■ EXERCISE PROMPT: Output only the lines from the one holding "she did as well as for what she" to the end of the data below, please, copied exactly.

(Data extracted from a collection)
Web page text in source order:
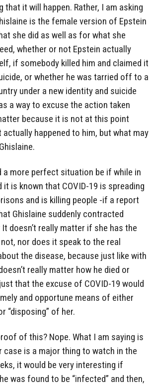
that it will happen. Rather, I am asking
is the female version of Epstein
she did as well as for what she
whether or not Epstein actually
if somebody killed him and claimed it
or whether he was tarried off to a
under a new identity and suicide
a way to excuse the action taken
because it is not at this point
actually happened to him, but what may
a more perfect situation be if while in
it is known that COVID-19 is spreading
and is killing people -if a report
Ghislaine suddenly contracted
It doesn’t really matter if she has the
nor does it speak to the real
the disease, because just like with
really matter how he died or
that the excuse of COVID-19 would
and opportune means of either
“disposing” of her.
of this? Nope. What I am saying is
case is a major thing to watch in the
it would be very interesting if
was found to be “infected” and then,

■ YOUR SOLUTION:
she did as well as for what she
whether or not Epstein actually
if somebody killed him and claimed it
or whether he was tarried off to a
under a new identity and suicide
a way to excuse the action taken
because it is not at this point
actually happened to him, but what may
a more perfect situation be if while in
it is known that COVID-19 is spreading
and is killing people -if a report
Ghislaine suddenly contracted
It doesn’t really matter if she has the
nor does it speak to the real
the disease, because just like with
really matter how he died or
that the excuse of COVID-19 would
and opportune means of either
“disposing” of her.
of this? Nope. What I am saying is
case is a major thing to watch in the
it would be very interesting if
was found to be “infected” and then,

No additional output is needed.